[[ Provided data open ]]
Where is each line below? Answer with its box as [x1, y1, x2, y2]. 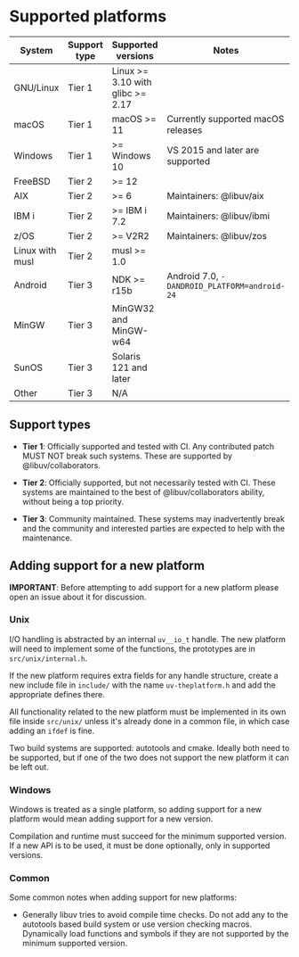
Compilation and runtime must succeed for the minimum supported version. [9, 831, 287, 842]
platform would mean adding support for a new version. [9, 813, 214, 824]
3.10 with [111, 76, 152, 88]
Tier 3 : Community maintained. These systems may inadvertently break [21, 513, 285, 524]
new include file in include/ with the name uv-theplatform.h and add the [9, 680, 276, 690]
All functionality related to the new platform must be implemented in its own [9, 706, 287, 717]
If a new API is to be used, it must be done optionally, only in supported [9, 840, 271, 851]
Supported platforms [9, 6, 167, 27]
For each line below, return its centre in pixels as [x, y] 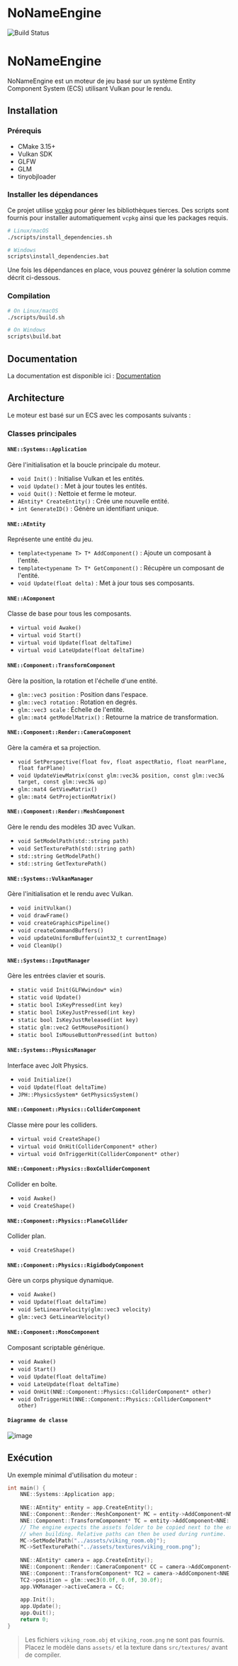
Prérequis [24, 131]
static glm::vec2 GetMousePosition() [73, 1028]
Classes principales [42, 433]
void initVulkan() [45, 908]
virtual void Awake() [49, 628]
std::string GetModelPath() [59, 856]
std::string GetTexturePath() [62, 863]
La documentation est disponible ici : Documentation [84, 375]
[[ Provided data closed ]]
Exercise directions:
Filter the records above and return every line that holds the word "void".

The completed task:
void initVulkan() [45, 908]
virtual void Awake() [49, 628]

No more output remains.